Collection entries:
• • •

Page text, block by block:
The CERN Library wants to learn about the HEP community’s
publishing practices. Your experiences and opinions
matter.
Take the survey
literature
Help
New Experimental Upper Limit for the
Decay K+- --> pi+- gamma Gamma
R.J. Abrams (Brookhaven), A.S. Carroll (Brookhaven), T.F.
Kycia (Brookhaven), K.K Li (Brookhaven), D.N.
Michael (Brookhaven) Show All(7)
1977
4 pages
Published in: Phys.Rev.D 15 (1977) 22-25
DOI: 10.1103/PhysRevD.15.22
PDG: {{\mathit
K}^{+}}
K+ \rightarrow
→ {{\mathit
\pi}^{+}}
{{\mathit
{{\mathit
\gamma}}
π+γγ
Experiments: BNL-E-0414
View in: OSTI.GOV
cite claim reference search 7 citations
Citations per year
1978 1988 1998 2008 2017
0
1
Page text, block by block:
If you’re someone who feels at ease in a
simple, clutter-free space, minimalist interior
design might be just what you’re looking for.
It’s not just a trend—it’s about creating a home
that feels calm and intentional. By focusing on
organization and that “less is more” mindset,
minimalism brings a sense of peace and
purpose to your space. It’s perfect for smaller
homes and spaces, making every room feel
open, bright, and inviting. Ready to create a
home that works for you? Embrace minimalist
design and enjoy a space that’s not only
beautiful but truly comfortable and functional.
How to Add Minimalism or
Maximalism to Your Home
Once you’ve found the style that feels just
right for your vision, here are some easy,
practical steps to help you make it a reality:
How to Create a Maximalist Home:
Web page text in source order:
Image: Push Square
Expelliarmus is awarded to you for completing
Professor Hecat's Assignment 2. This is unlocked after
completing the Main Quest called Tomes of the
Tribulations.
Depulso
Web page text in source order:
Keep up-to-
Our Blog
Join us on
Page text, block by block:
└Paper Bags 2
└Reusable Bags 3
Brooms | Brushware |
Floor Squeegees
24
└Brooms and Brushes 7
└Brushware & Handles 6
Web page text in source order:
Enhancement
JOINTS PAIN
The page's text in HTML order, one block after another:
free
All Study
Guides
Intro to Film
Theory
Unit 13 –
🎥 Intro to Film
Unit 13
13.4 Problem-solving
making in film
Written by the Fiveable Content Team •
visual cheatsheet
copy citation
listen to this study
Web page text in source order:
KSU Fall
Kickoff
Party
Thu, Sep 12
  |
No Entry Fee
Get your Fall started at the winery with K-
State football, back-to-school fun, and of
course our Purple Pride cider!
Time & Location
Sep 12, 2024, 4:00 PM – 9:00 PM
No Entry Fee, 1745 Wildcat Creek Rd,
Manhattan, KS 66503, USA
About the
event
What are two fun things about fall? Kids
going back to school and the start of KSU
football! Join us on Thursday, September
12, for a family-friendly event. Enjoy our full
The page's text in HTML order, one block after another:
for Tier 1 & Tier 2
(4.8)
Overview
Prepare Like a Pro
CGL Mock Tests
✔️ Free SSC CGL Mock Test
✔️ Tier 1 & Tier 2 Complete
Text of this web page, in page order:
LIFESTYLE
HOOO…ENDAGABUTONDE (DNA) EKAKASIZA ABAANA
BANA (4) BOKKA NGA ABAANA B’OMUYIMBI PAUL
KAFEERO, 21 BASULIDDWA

• • •

Using the same words as the original, repeat the records above.

Page text, block by block:
The CERN Library wants to learn about the HEP community’s
publishing practices. Your experiences and opinions
matter.
Take the survey
literature
Help
New Experimental Upper Limit for the
Decay K+- --> pi+- gamma Gamma
R.J. Abrams (Brookhaven), A.S. Carroll (Brookhaven), T.F.
Kycia (Brookhaven), K.K Li (Brookhaven), D.N.
Michael (Brookhaven) Show All(7)
1977
4 pages
Published in: Phys.Rev.D 15 (1977) 22-25
DOI: 10.1103/PhysRevD.15.22
PDG: {{\mathit
K}^{+}}
K+ \rightarrow
→ {{\mathit
\pi}^{+}}
{{\mathit
{{\mathit
\gamma}}
π+γγ
Experiments: BNL-E-0414
View in: OSTI.GOV
cite claim reference search 7 citations
Citations per year
1978 1988 1998 2008 2017
0
1
Page text, block by block:
If you’re someone who feels at ease in a
simple, clutter-free space, minimalist interior
design might be just what you’re looking for.
It’s not just a trend—it’s about creating a home
that feels calm and intentional. By focusing on
organization and that “less is more” mindset,
minimalism brings a sense of peace and
purpose to your space. It’s perfect for smaller
homes and spaces, making every room feel
open, bright, and inviting. Ready to create a
home that works for you? Embrace minimalist
design and enjoy a space that’s not only
beautiful but truly comfortable and functional.
How to Add Minimalism or
Maximalism to Your Home
Once you’ve found the style that feels just
right for your vision, here are some easy,
practical steps to help you make it a reality:
How to Create a Maximalist Home:
Web page text in source order:
Image: Push Square
Expelliarmus is awarded to you for completing
Professor Hecat's Assignment 2. This is unlocked after
completing the Main Quest called Tomes of the
Tribulations.
Depulso
Web page text in source order:
Keep up-to-
Our Blog
Join us on
Page text, block by block:
└Paper Bags 2
└Reusable Bags 3
Brooms | Brushware |
Floor Squeegees
24
└Brooms and Brushes 7
└Brushware & Handles 6
Web page text in source order:
Enhancement
JOINTS PAIN
The page's text in HTML order, one block after another:
free
All Study
Guides
Intro to Film
Theory
Unit 13 –
🎥 Intro to Film
Unit 13
13.4 Problem-solving
making in film
Written by the Fiveable Content Team •
visual cheatsheet
copy citation
listen to this study
Web page text in source order:
KSU Fall
Kickoff
Party
Thu, Sep 12
  |
No Entry Fee
Get your Fall started at the winery with K-
State football, back-to-school fun, and of
course our Purple Pride cider!
Time & Location
Sep 12, 2024, 4:00 PM – 9:00 PM
No Entry Fee, 1745 Wildcat Creek Rd,
Manhattan, KS 66503, USA
About the
event
What are two fun things about fall? Kids
going back to school and the start of KSU
football! Join us on Thursday, September
12, for a family-friendly event. Enjoy our full
The page's text in HTML order, one block after another:
for Tier 1 & Tier 2
(4.8)
Overview
Prepare Like a Pro
CGL Mock Tests
✔️ Free SSC CGL Mock Test
✔️ Tier 1 & Tier 2 Complete
Text of this web page, in page order:
LIFESTYLE
HOOO…ENDAGABUTONDE (DNA) EKAKASIZA ABAANA
BANA (4) BOKKA NGA ABAANA B’OMUYIMBI PAUL
KAFEERO, 21 BASULIDDWA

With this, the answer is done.